The economic outcome for 2010 depends largely on government spending and the associated private investment. External risks to the outlook include a weaker than expected global recovery and a deterioration in the regional economic or political environment. The overarching domestic risks would be associated with the inability of the government to meet the spending targets set out in the development plan. Political gridlock could delay necessary reforms and impact implementation, and bureaucratic hurdles could discourage private sector participation.
Stress tests indicate that the banking system could reasonably withstand significant shocks, although some banks are vulnerable to a severe macroeconomic shock. Stress tests for ICs point to their limited capacity to withstand adverse shocks. Stress tests of listed nonfinancial corporations suggest vulnerability in real estate and industrial sector companies to a prolonged economic slowdown and financing constraints.

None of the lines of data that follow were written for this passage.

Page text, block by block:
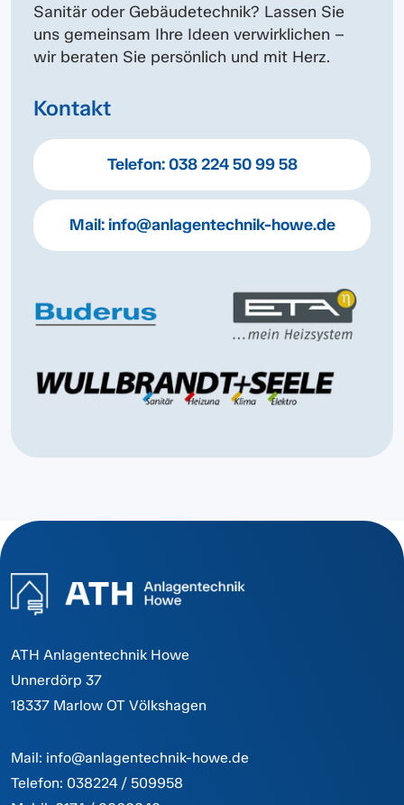
Sanitär oder Gebäudetechnik? Lassen Sie
uns gemeinsam Ihre Ideen verwirklichen –
wir beraten Sie persönlich und mit Herz.
Kontakt
Telefon:038 224 50 99 58
Mail:info@anlagentechnik-howe.de
ATH Anlagentechnik Howe
Unnerdörp 37
18337 Marlow OT Völkshagen
Mail: info@anlagentechnik-howe.de
Telefon: 038224 / 509958
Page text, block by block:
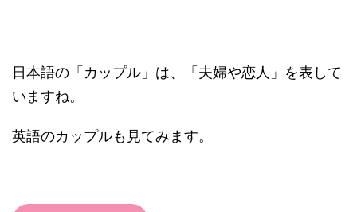
日本語の「カップル」は、「夫婦や恋人」を表して
いますね。
英語のカップルも見てみます。
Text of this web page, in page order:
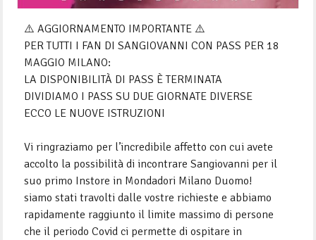
⚠️ AGGIORNAMENTO IMPORTANTE ⚠️
PER TUTTI I FAN DI SANGIOVANNI CON PASS PER 18
MAGGIO MILANO:
LA DISPONIBILITÀ DI PASS È TERMINATA
DIVIDIAMO I PASS SU DUE GIORNATE DIVERSE
ECCO LE NUOVE ISTRUZIONI
Vi ringraziamo per l’incredibile affetto con cui avete
accolto la possibilità di incontrare Sangiovanni per il
suo primo Instore in Mondadori Milano Duomo!
siamo stati travolti dalle vostre richieste e abbiamo
rapidamente raggiunto il limite massimo di persone
che il periodo Covid ci permette di ospitare in
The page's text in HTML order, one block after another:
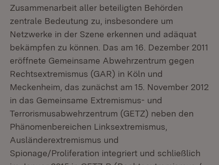
Zusammenarbeit aller beteiligten Behörden
zentrale Bedeutung zu, insbesondere um
Netzwerke in der Szene erkennen und adäquat
bekämpfen zu können. Das am 16. Dezember 2011
eröffnete Gemeinsame Abwehrzentrum gegen
Rechtsextremismus (GAR) in Köln und
Meckenheim, das zunächst am 15. November 2012
in das Gemeinsame Extremismus- und
Terrorismusabwehrzentrum (GETZ) neben den
Phänomenbereichen Linksextremismus,
Ausländerextremismus und
Spionage/Proliferation integriert und schließlich
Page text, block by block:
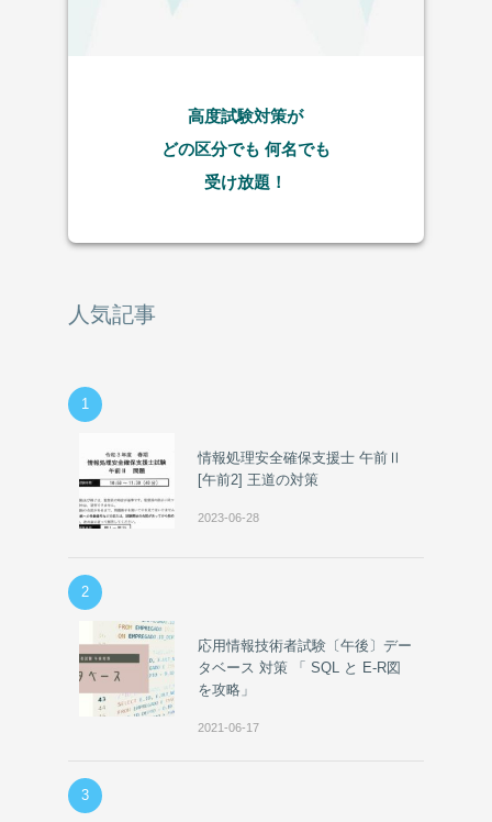
高度試験対策が
どの区分でも 何名でも
受け放題！
人気記事
1
情報処理安全確保支援士 午前Ⅱ
[午前2] 王道の対策
2023-06-28
2
応用情報技術者試験〔午後〕デー
タベース 対策 「 SQL と E-R図
を攻略」
2021-06-17
3

The macro policy mix is adequate but growth of current expenditures should be contained. Increases in recent years in wages, subsidies, and transfers could undermine long-term fiscal sustainability and should be moderated. As monetary policy remains constrained by the exchange rate regime, macroprudential policies should ensure financial stability if inflationary pressures were to reemerge. The real exchange rate is broadly in line with fundamentals, and the current exchange rate regime remains appropriate in the run up to the GCC monetary union.
Successful implementation of the authorities’ growth agenda would require progress in structural reforms. In this context, the passage of recent key laws, namely the Capital Markets Law, the Labor Law, and the Privatization Law is welcome. The authorities should move ahead with an efficient implementation of these laws and the amendment of other key legislation, particularly the Companies and Tender Laws. The implementation of the development plan should take into account project viability, absorptive capacity, and supply constraints.
The financial system’s oversight framework should be strengthened. Proper coordination should be ensured between the three regulatory agencies—the Central Bank of Kuwait, the Capital Markets Authority, and the Ministry of Commerce and Industry, particulalry with regards to ICs; and the crisis management, contingency planning, and resolution frameworks should be enhanced. The authorities’ plans to introduce an enhanced regulatory prudential structure over ICs are welcome.
If promulgated, the household debt relief law would undermine the financial culture. The law was passed by the National Assembly but rejected by the Amir. Targeted household debt relief could be implemented instead through the already existing Insolvency Fund.